The Nigerian Economic Summit Group (NESG) is a private sector-led think-tank and policy advocacy group based in Nigeria. The NESG promotes sustainable growth and the development of the Nigerian economy. It is a non profit, non-partisan and apolitical organization. It was founded in 1994 and was incorporated as a non-profit in 1996.

The objectives of the NESG include building a first-class research institution to help support stakeholders in the execution of policies, articulate programs and strategies in response to any emerging trends in national and world economy and having a clear economic action agenda.

History
At the First Summit in February 1993, national leaders explored 1992-2020 global scenarios and defined the principles for building a competitive economy in Nigeria, across what the delegates called 'New Frontiers'. This consisted of Education, Stabilization, Privatisation, Deregulation, Infrastructurisation, and Democratisation. After days of dialogue and deliberations, the Federal Government at NES #1 adopted the underlying economic philosophy that would be the premise of 21st Century Nigeria.

Over successive Economic Summits, this economic philosophy formed the basis of reform proposals culminating in several National Development Agendas. By NES#3 (1996), the National Stakeholder Consensus was that there was a need for a National Vision. This Summit proposed a National Vision Statement for Nigeria by 2025: “Nigeria will be a well ordered, well-governed, just and prosperous nation, united in a sustained endeavor”. It also proposed a 'Change Program' from 1996 to 2010, laying the foundation for the 'Vision 2010' agenda.
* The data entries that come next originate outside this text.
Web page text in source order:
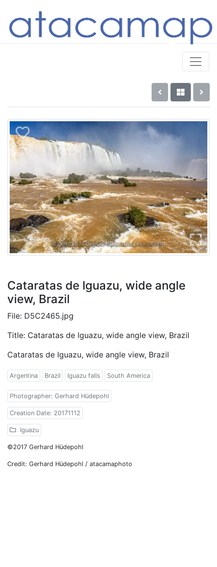
Cataratas de Iguazu, wide angle
view, Brazil
File: D5C2465.jpg
Title: Cataratas de Iguazu, wide angle view, Brazil
Cataratas de Iguazu, wide angle view, Brazil
Argentina Brazil Iguazu falls South America
Photographer: Gerhard Hüdepohl
Creation Date: 20171112
Iguazu
©2017 Gerhard Hüdepohl
Credit: Gerhard Hüdepohl / atacamaphoto

Following the extensive recommendations of the NES#3, Nigeria's 'Vision 2010' Committee, consisting of 240 members who were primarily from the NESG, submitted the 'Vision 2010' report; hence NES#4 was dedicated to its implementation.

By 2001, Nigeria had transformed into a modern 21st-Century African Democracy and with a growth rate of 10%. World Bank Reports noted Nigeria in the 'MINT' nations with the economic potential to join the 'BRICS' nations, as well as the top league of 20 most prosperous nations in the world. The need for a more robust and ambitious agenda was recommended. This led to the articulation of the 'National Economic Empowerment Development Strategy (NEEDS)' and the corresponding 'State Economic Empowerment Development Strategies (SEEDS)' in NES#10 and its subsequent implementation in NES#11 in 2005. With the NEEDS-SEEDS synergies in place, the National Stakeholders noted the lack of clarity in terms of Nigeria's Vision on a Sector-by-Sector basis, and in cognizance of the global narratives of Nigeria joining the league of 20, in the middle of successful on-going reforms across sectors like Telecommunications, Transportation, Banking and Finance and Pensions. This led to the 2007 Summit Agenda Theme: 'Nigeria: Positioning for the Top 20 League', which was accentuated by the articulation of the 'Vision 20:2020'.  Nigeria's 'Vision 20:2020' was, therefore, an NES-inspired national effort aimed at growing and developing Nigeria, Africa's most populous nation, and bringing her to the league of the world's 20 leading economies by the year 2020.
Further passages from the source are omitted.